Changes in Zn²⁺ occupancy at the primary His₂-Glu coordination site observed during MD simulation are correlated with structural changes in other regions of the Hv1 VS domain, suggesting the existence of structural pathways for long-range allosteric coupling. Prior to the replacement of H^2.40-N_δ1 and H^3.71-N_δ1 in the first solvation shell with water oxygens (at t = 110 ns in Hv1F·Zn²⁺ c0; Fig. 5 H), we find dynamic changes in both side-chain (H-bonds and salt bridges) and backbone structures (Fig. 5, G and H; and Fig. S8, A–G). Additional functional and computational studies will be needed to further examine Zn²⁺-dependent conformational changes and determine the molecular pathways by which energy is transduced in the Hv1 VS domain. Similar to other VS domain proteins (Swartz, 2008; Lacroix et al., 2014), neutralization of ICN residues in Hv1 (i.e., E153A or D174A) causes the position of the G_AQ-V relation in Hv1 to shift negatively (Ramsey et al., 2010; Chamberlin et al., 2014), indicating that these side chains normally help to stabilize a resting-state conformation. Comparing MD simulations of Zn²⁺-liganded and unliganded conformations illustrates that the pattern of Coulombic interactions and H-bonds between highly conserved acidic “counter-charge” residues (E^2.53 and D^3.50) and S4 Arg “gating charge” (R2/R^4.50 and R3/R^4.53) in the ICN are sensitive to Zn²⁺ occupancy (Figs. 6, S6, and S8, and Tables S4 and S5). Although R1 and D^1.51 form a stable pair in both Hv1 F·Zn²⁺ and Hv1 F + Zn²⁺ MD simulations, D^3.50 exhibits an R3/R2 and E^2.53 selectively makes a stable salt bridge with R3 when Zn²⁺ is constrained (Fig. 6). Differences in ICN structure are consistent with the hypothesis that Zn²⁺ occupancy is associated with an overall strengthening of interactions that stabilize a G_AQ-closed, resting-state conformation in Hv1 (Fig. 6 and Tables S4 and S5).

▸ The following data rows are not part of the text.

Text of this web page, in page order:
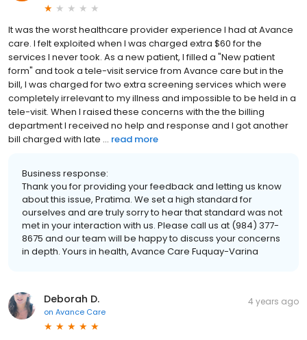
It was the worst healthcare provider experience I had at Avance
care. I felt exploited when I was charged extra $60 for the
services I never took. As a new patient, I filled a "New patient
form" and took a tele-visit service from Avance care but in the
bill, I was charged for two extra screening services which were
completely irrelevant to my illness and impossible to be held in a
tele-visit. When I raised these concerns with the the billing
department I received no help and response and I got another
bill charged with late ... read more
Business response:
Thank you for providing your feedback and letting us know
about this issue, Pratima. We set a high standard for
ourselves and are truly sorry to hear that standard was not
met in your interaction with us. Please call us at (984) 377-
8675 and our team will be happy to discuss your concerns
in depth. Yours in health, Avance Care Fuquay-Varina
Deborah D.
on Avance Care
4 years ago
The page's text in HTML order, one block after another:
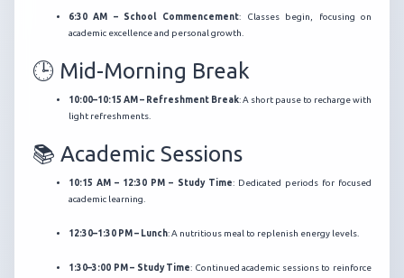
6:30 AM – School Commencement:
Classes begin, focusing on
academic excellence and personal growth.
🕒 Mid-Morning Break
10:00–10:15 AM – Refreshment Break:A short pause to recharge with
light refreshments.
📚 Academic Sessions
10:15 AM – 12:30 PM – Study Time: Dedicated periods for focused
academic learning.
12:30–1:30 PM – Lunch:A nutritious meal to replenish energy levels.
1:30–3:00 PM – Study Time: Continued academic sessions to reinforce
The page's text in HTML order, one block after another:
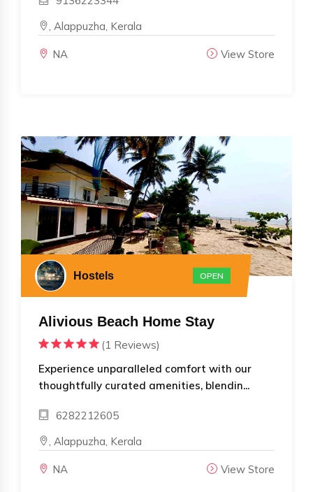
, Alappuzha, Kerala
NA View Store
Hostels OPEN
Alivious Beach Home Stay
(1 Reviews)
Experience unparalleled comfort with our
thoughtfully curated amenities, blendin...
6282212605
, Alappuzha, Kerala
NA View Store

An analysis of coupled salt bridge and Zn²⁺-ligand distance changes in Zn²⁺-constrained (Hv1 F·Zn²⁺ c5) and unconstrained (Hv1 F·Zn²⁺ c0) MD simulations further supports the idea that Zn²⁺ occupancy of the primary extracellular His₂-Glu binding site is allosterically coupled to changes in ICN structure. We therefore hypothesize that MD simulations elaborate a conformational coupling mechanism for Zn²⁺ modulation of G_AQ gating in Hv1. The effect of E^2.53 neutralization to decrease Zn²⁺ potency shows that changes in ICN structure reciprocally alter Zn²⁺ coordination, further supporting the conformational coupling hypothesis. The allosteric interaction between extracellular Zn²⁺ and ICN residues occurs over a long distance: E^2.53-C_α is 19.9 ± 0.3 Å or 24.1 ± 0.6 Å (mean ± SD during 120 ns Hv1 F·Zn²⁺ c0 MD simulation) away from H^2.40-C_α or H^3.71-C_α, respectively. Long-range allosteric coupling provides a structural explanation for a biophysical phenomenon that has remained unexplained since Zn²⁺-dependent modulation of native voltage-gated H⁺ currents was first measured (Thomas and Meech, 1982; Barish and Baud, 1984; Cherny and DeCoursey, 1999). Additional studies are needed to more precisely understand what causes the ICN conformational differences reported here, but we hypothesize that local structural changes at the His₂-Glu site and ICN may be readily propagated to remote sites via relatively subtle changes in side-chain chemistry (i.e., pK_a shifts at ICN side-chain atoms) that alter the strength of H-bonds and Coulombic interactions in an extended electrostatic network. Long-range electrostatic networks have been previously reported for GPCRs (Isom and Dohlman, 2015; Miao et al., 2015). Finally, we speculate that extracellular “gating modifier toxins” may elicit changes in ICN structure to alter VS activation gating in other VS domain proteins (Rogers et al., 1996; Alabi et al., 2007; Milescu et al., 2009; Salari et al., 2016) by a conformational coupling mechanism that is similar to the effect of Zn²⁺ on G_AQ gating in Hv1 postulated here.